[Given information]

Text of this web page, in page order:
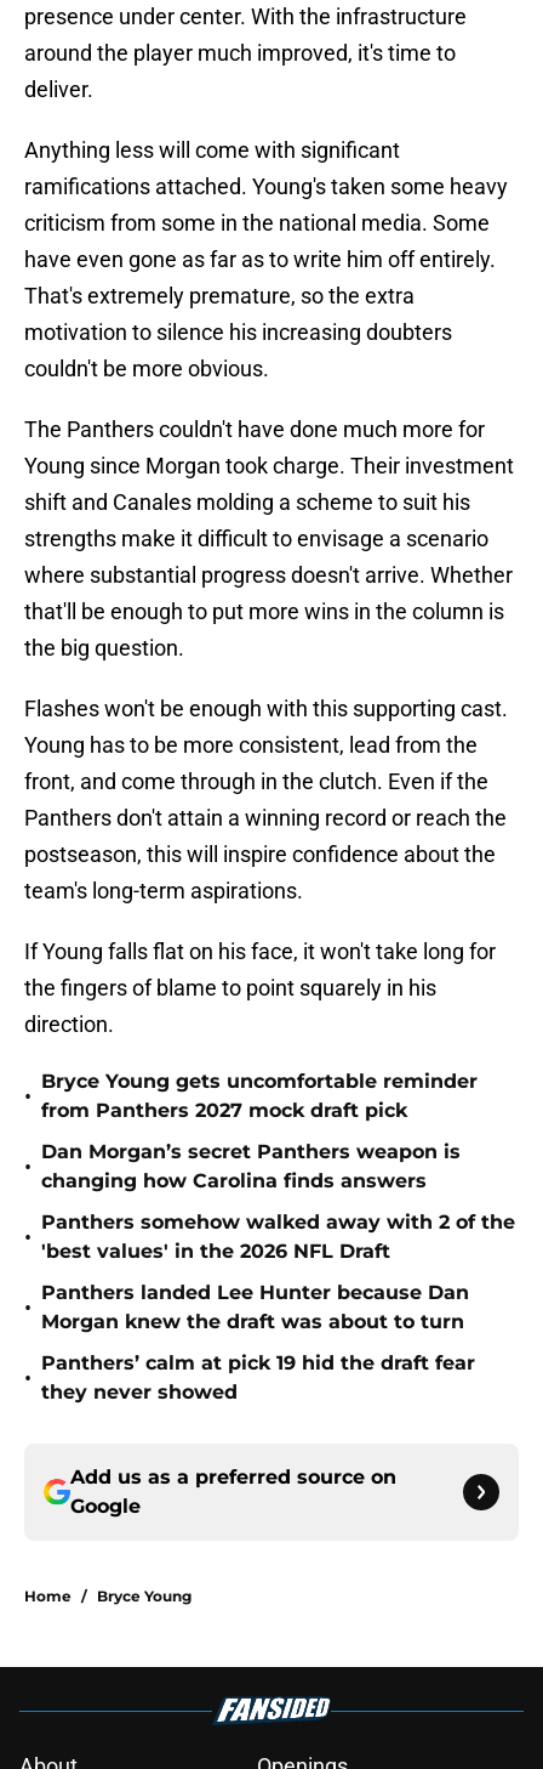
presence under center. With the infrastructure
around the player much improved, it's time to
deliver.
Anything less will come with significant
ramifications attached. Young's taken some heavy
criticism from some in the national media. Some
have even gone as far as to write him off entirely.
That's extremely premature, so the extra
motivation to silence his increasing doubters
couldn't be more obvious.
The Panthers couldn't have done much more for
Young since Morgan took charge. Their investment
shift and Canales molding a scheme to suit his
strengths make it difficult to envisage a scenario
where substantial progress doesn't arrive. Whether
that'll be enough to put more wins in the column is
the big question.
Flashes won't be enough with this supporting cast.
Young has to be more consistent, lead from the
front, and come through in the clutch. Even if the
Panthers don't attain a winning record or reach the
postseason, this will inspire confidence about the
team's long-term aspirations.
If Young falls flat on his face, it won't take long for
the fingers of blame to point squarely in his
direction.
•
Bryce Young gets uncomfortable reminder
from Panthers 2027 mock draft pick
•
Dan Morgan’s secret Panthers weapon is
changing how Carolina finds answers
•
Panthers somehow walked away with 2 of the
'best values' in the 2026 NFL Draft
•
Panthers landed Lee Hunter because Dan
Morgan knew the draft was about to turn
•
Panthers’ calm at pick 19 hid the draft fear
they never showed
Add us as a preferred source on
Google
Home / Bryce Young
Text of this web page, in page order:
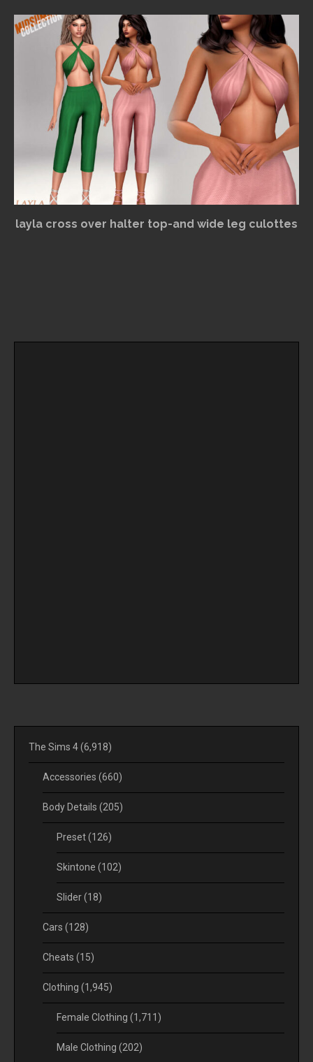
layla cross over halter top-and wide leg culottes
The Sims 4(6,918)
Accessories (660)
Body Details (205)
Preset(126)
Skintone (102)
Slider(18)
Cars (128)
Cheats (15)
Clothing (1,945)
Female Clothing (1,711)
Male Clothing (202)
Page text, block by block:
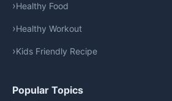
Healthy Food
Healthy Workout
Kids Friendly Recipe
Popular Topics
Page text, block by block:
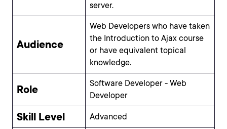
server.
Audience
Web Developers who have taken
the Introduction to Ajax course
or have equivalent topical
knowledge.
Role
Software Developer - Web
Developer
Skill Level Advanced
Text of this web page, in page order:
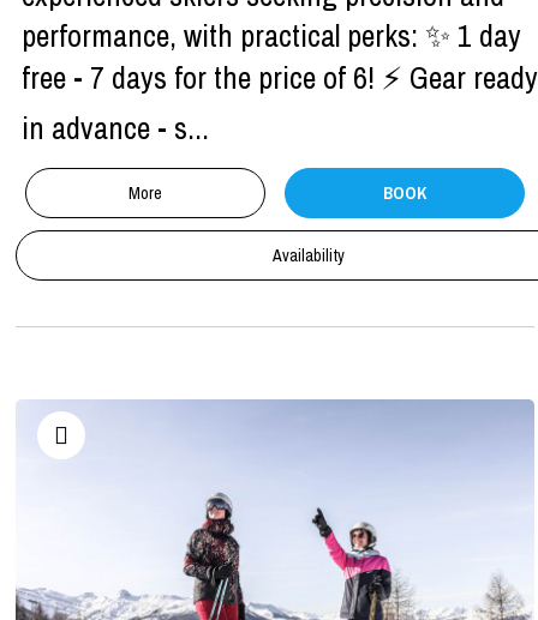
performance, with practical perks: ✨ 1 day
free - 7 days for the price of 6! ⚡ Gear ready
in advance - s...
More BOOK
Availability
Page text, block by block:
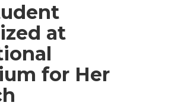
at
for Her
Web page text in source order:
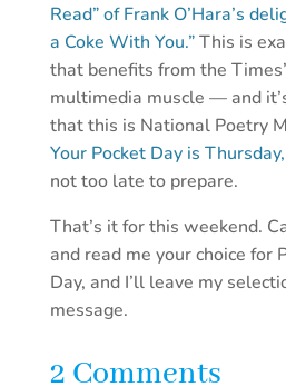
Read” of Frank O’Hara’s
a Coke With You.”This is
that benefits from the
multimedia muscle — and
that this is National Poetry
Your Pocket Day is
not too late to prepare.
That’s it for this weekend.
and read me your choice for
Day, and I’ll leave my
message.
2 Comments
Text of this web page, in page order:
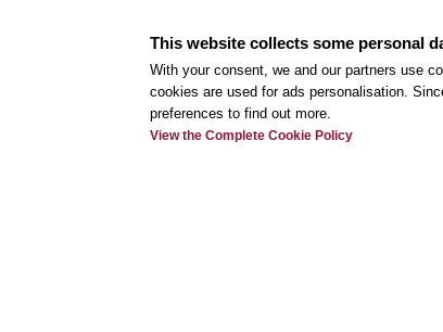
menu, available as table service, a
any occasion.
This website collects some personal
With your consent, we and our partners use
cookies are used for ads personalisation.
preferences to find out more.
View the Complete Cookie Policy
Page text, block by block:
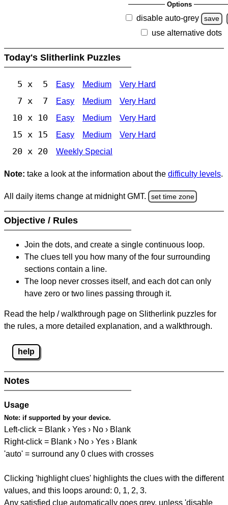
Options
disable auto-grey save
use alternative dots
Today's Slitherlink Puzzles
5 x 5 Easy Medium Very Hard
7 x 7 Easy Medium Very Hard
10 x 10 Easy Medium Very Hard
15 x 15 Easy Medium Very Hard
20 x 20 Weekly Special
Note: take a look at the information about the difficulty levels.
All daily items change at midnight GMT. set time zone
Objective / Rules
Join the dots, and create a single continuous loop.
The clues tell you how many of the four surrounding
sections contain a line.
The loop never crosses itself, and each dot can only
have zero or two lines passing through it.
Read the help / walkthrough page on Slitherlink puzzles for
the rules, a more detailed explanation, and a walkthrough.
help
Notes
Usage
Note: if supported by your device.
Left-click = Blank › Yes › No › Blank
Right-click = Blank › No › Yes › Blank
'auto' = surround any 0 clues with crosses
Clicking 'highlight clues' highlights the clues with the different
values, and this loops around: 0, 1, 2, 3.
Any satisfied clue automatically goes grey, unless 'disable
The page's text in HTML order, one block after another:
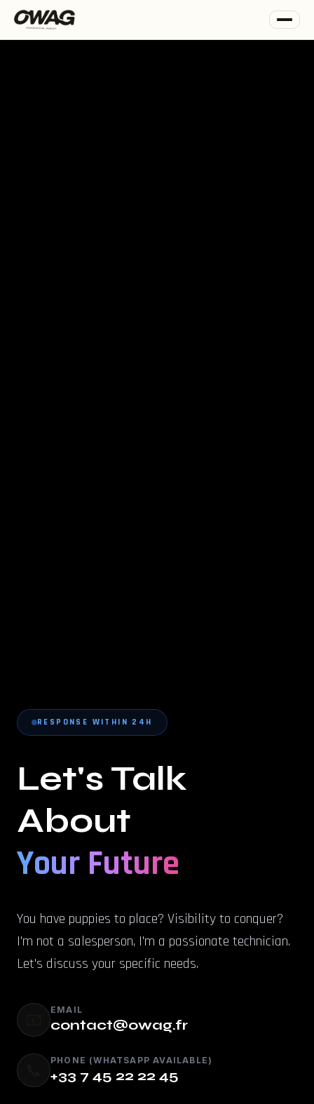
RESPONSE WITHIN 24H
Let's Talk
About
Your Future
You have puppies to place? Visibility to conquer?
I'm not a salesperson, I'm a passionate technician.
Let's discuss your specific needs.
EMAIL
contact@owag.fr
PHONE (WHATSAPP AVAILABLE)
+33 7 45 22 22 45
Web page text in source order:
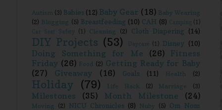
Autism (3) Babies (12) Baby Gear (18) Baby Wearing
(2) Blogging (5) Breastfeeding (10) CAH (8) Camping (1)
Car Seat Safety
(1) Cleaning (2) Cloth Diapering (14)
DIY Projects (53) Daycare (1) Disney (10)
Doing Something for Me (26)
Fitness
Friday (26) Food (2) Getting Ready for Baby
(27)
Giveaway (16) Goals (11) Health (2)
Holiday (79) Life Hack (2) Marriage (3)
Milestones (35) Month Milestone (24)
Moving (2) NICU Chronicles (8) Nuby (5) Om Nom
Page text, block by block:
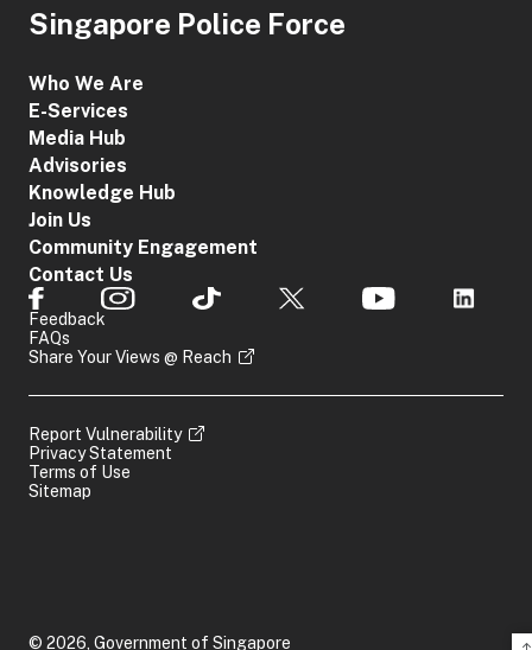
Singapore Police Force
Who We Are
E-Services
Media Hub
Advisories
Knowledge Hub
Join Us
Community Engagement
Contact Us
Feedback
FAQs
Share Your Views @ Reach
Report Vulnerability
Privacy Statement
Terms of Use
Sitemap
© 2026, Government of Singapore
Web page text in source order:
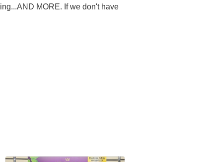
MORE. If we don't have
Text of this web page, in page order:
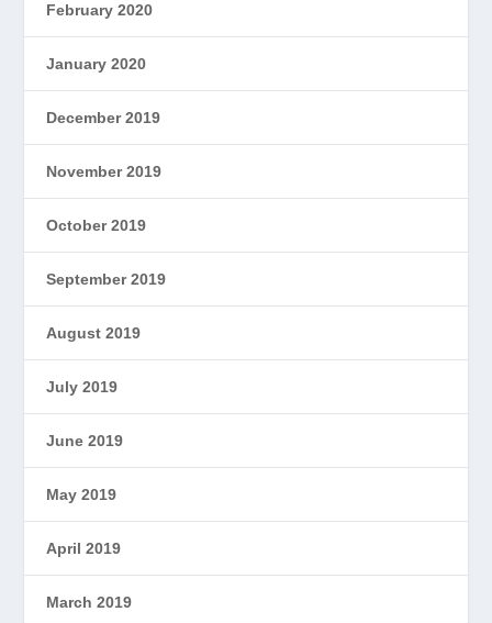
February 2020
January 2020
December 2019
November 2019
October 2019
September 2019
August 2019
July 2019
June 2019
May 2019
April 2019
March 2019
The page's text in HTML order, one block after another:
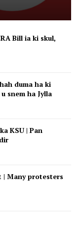
Bill ia ki skul,
duma ha ki
snem ha Jylla
KSU | Pan
| Many protesters

[/Given information]

Assigned task -> Set the listing down in full and exactly. Pictures within it should not appear in the copy.

Answer for this exercise ->
Text of this web page, in page order:
presence under center. With the infrastructure
around the player much improved, it's time to
deliver.
Anything less will come with significant
ramifications attached. Young's taken some heavy
criticism from some in the national media. Some
have even gone as far as to write him off entirely.
That's extremely premature, so the extra
motivation to silence his increasing doubters
couldn't be more obvious.
The Panthers couldn't have done much more for
Young since Morgan took charge. Their investment
shift and Canales molding a scheme to suit his
strengths make it difficult to envisage a scenario
where substantial progress doesn't arrive. Whether
that'll be enough to put more wins in the column is
the big question.
Flashes won't be enough with this supporting cast.
Young has to be more consistent, lead from the
front, and come through in the clutch. Even if the
Panthers don't attain a winning record or reach the
postseason, this will inspire confidence about the
team's long-term aspirations.
If Young falls flat on his face, it won't take long for
the fingers of blame to point squarely in his
direction.
•
Bryce Young gets uncomfortable reminder
from Panthers 2027 mock draft pick
•
Dan Morgan’s secret Panthers weapon is
changing how Carolina finds answers
•
Panthers somehow walked away with 2 of the
'best values' in the 2026 NFL Draft
•
Panthers landed Lee Hunter because Dan
Morgan knew the draft was about to turn
•
Panthers’ calm at pick 19 hid the draft fear
they never showed
Add us as a preferred source on
Google
Home / Bryce Young
Text of this web page, in page order:
layla cross over halter top-and wide leg culottes
The Sims 4(6,918)
Accessories (660)
Body Details (205)
Preset(126)
Skintone (102)
Slider(18)
Cars (128)
Cheats (15)
Clothing (1,945)
Female Clothing (1,711)
Male Clothing (202)
Page text, block by block:
Healthy Food
Healthy Workout
Kids Friendly Recipe
Popular Topics
Page text, block by block:
server.
Audience
Web Developers who have taken
the Introduction to Ajax course
or have equivalent topical
knowledge.
Role
Software Developer - Web
Developer
Skill Level Advanced
Text of this web page, in page order:
performance, with practical perks: ✨ 1 day
free - 7 days for the price of 6! ⚡ Gear ready
in advance - s...
More BOOK
Availability
Page text, block by block:
at
for Her
Web page text in source order:
Read” of Frank O’Hara’s
a Coke With You.”This is
that benefits from the
multimedia muscle — and
that this is National Poetry
Your Pocket Day is
not too late to prepare.
That’s it for this weekend.
and read me your choice for
Day, and I’ll leave my
message.
2 Comments
Text of this web page, in page order:
menu, available as table service, a
any occasion.
This website collects some personal
With your consent, we and our partners use
cookies are used for ads personalisation.
preferences to find out more.
View the Complete Cookie Policy
Page text, block by block:
Options
disable auto-grey save
use alternative dots
Today's Slitherlink Puzzles
5 x 5 Easy Medium Very Hard
7 x 7 Easy Medium Very Hard
10 x 10 Easy Medium Very Hard
15 x 15 Easy Medium Very Hard
20 x 20 Weekly Special
Note: take a look at the information about the difficulty levels.
All daily items change at midnight GMT. set time zone
Objective / Rules
Join the dots, and create a single continuous loop.
The clues tell you how many of the four surrounding
sections contain a line.
The loop never crosses itself, and each dot can only
have zero or two lines passing through it.
Read the help / walkthrough page on Slitherlink puzzles for
the rules, a more detailed explanation, and a walkthrough.
help
Notes
Usage
Note: if supported by your device.
Left-click = Blank › Yes › No › Blank
Right-click = Blank › No › Yes › Blank
'auto' = surround any 0 clues with crosses
Clicking 'highlight clues' highlights the clues with the different
values, and this loops around: 0, 1, 2, 3.
Any satisfied clue automatically goes grey, unless 'disable
The page's text in HTML order, one block after another:
RESPONSE WITHIN 24H
Let's Talk
About
Your Future
You have puppies to place? Visibility to conquer?
I'm not a salesperson, I'm a passionate technician.
Let's discuss your specific needs.
EMAIL
contact@owag.fr
PHONE (WHATSAPP AVAILABLE)
+33 7 45 22 22 45
Web page text in source order:
Autism (3) Babies (12) Baby Gear (18) Baby Wearing
(2) Blogging (5) Breastfeeding (10) CAH (8) Camping (1)
Car Seat Safety
(1) Cleaning (2) Cloth Diapering (14)
DIY Projects (53) Daycare (1) Disney (10)
Doing Something for Me (26)
Fitness
Friday (26) Food (2) Getting Ready for Baby
(27)
Giveaway (16) Goals (11) Health (2)
Holiday (79) Life Hack (2) Marriage (3)
Milestones (35) Month Milestone (24)
Moving (2) NICU Chronicles (8) Nuby (5) Om Nom
Page text, block by block:
Singapore Police Force
Who We Are
E-Services
Media Hub
Advisories
Knowledge Hub
Join Us
Community Engagement
Contact Us
Feedback
FAQs
Share Your Views @ Reach
Report Vulnerability
Privacy Statement
Terms of Use
Sitemap
© 2026, Government of Singapore
Web page text in source order:
MORE. If we don't have
Text of this web page, in page order:
February 2020
January 2020
December 2019
November 2019
October 2019
September 2019
August 2019
July 2019
June 2019
May 2019
April 2019
March 2019
The page's text in HTML order, one block after another:
Bill ia ki skul,
duma ha ki
snem ha Jylla
KSU | Pan
| Many protesters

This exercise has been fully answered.